Europe needs to double power distribution investments to win net-zero race

Green Forum
Europe will need to modernize its distribution grids to enable widespread electrification of transport, heating, and industry, integrate renewable energy sources, and withstand increasingly frequent extreme weather events and cyber threats.

According to Eurelectric's Grids for Speed study, investments in distribution grids must rise from an average of €33 billion to €67 billion annually from 2025 to 2050. This investment is about 20% of the EU's 2023 fossil fuel import expenditure. Modernizing the grid will create over 2 million jobs, lead to significant energy savings, and ensure a more reliable power supply, accelerating the decarbonization of Europe's economy.

Societal changes are rapidly transforming Europe's energy system. By 2050, electricity is expected to account for 60% of final energy use, up from 23% today. Renewable capacity will increase sixfold from 2020 levels, with 70% of renewable generation and storage connected at the distribution level. Connection requests are outpacing grid modernization efforts and will continue to grow as electrification progresses, putting a strain on the grid.

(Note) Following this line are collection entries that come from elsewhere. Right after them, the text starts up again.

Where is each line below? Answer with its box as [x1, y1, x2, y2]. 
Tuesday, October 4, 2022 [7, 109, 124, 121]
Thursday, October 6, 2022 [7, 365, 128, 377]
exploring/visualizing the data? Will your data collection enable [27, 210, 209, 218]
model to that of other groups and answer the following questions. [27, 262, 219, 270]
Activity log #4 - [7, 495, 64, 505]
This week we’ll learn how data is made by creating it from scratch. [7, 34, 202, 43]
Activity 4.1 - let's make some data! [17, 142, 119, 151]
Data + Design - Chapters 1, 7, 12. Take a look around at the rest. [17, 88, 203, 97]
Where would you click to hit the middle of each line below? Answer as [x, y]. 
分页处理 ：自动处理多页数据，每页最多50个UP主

To alleviate this strain and enable the energy transition, annual investments in new and modernized infrastructure and digitalization should reach €67 billion from 2025 to 2050, approximately 0.4% of EU GDP. Implementing forward-looking strategies like anticipatory investments, optimal asset management, and grid-friendly flexibility could reduce this figure to €55 billion per year. Failing to achieve these investments would jeopardize 74% of potential connections for key decarbonization technologies, such as electric vehicles (EVs), heat pumps, and renewables.

"For a successful energy transition, the EU needs massive additional grid capacity. Investment volumes for distribution system operators need to double. While this requires a significant ramp-up, the cost of not investing is even higher. To succeed, we need attractive returns for investors to finance it, technology to manage distribution fees and rapid electrification," says Eurelectric's President and E.ON CEO Leonhard Birnbaum.

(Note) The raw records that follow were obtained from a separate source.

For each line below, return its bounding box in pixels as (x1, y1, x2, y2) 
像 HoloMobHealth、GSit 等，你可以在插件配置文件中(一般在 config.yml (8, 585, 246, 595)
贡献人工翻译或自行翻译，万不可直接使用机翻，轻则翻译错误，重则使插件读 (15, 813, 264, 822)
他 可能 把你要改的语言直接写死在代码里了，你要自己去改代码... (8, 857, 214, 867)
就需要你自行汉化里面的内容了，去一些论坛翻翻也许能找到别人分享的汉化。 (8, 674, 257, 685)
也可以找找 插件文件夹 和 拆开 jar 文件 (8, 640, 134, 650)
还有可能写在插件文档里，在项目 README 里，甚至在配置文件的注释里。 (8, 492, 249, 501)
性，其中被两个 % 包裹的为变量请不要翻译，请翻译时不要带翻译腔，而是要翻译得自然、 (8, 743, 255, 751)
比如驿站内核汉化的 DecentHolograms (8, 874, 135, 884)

Scaling up grid investments requires coordinated efforts. National authorities must implement agreed legislation, such as anticipatory investments while adapting regulatory frameworks to support increased investments. This involves removing investment caps, fast-tracking grid permitting and procurement procedures, de-risking investments to attract private funding, and utilizing the EU budget for public financing.

Future-proofing the grid also relies on the supply chain's ability to scale up. Even if the necessary investments are secured, shortages of copper, a talent deficit, long manufacturing lead times, and high transformer costs could hinder infrastructure development. These bottlenecks must be swiftly addressed through strategic planning, enhanced collaboration between European policymakers and industries, and new training initiatives to streamline education certificates and ensure a skilled workforce.

Eurelectric urges policymakers at both national and regional levels to secure grid investments, strengthen supply chains, and unlock the societal benefits of the Grids for Speed initiative.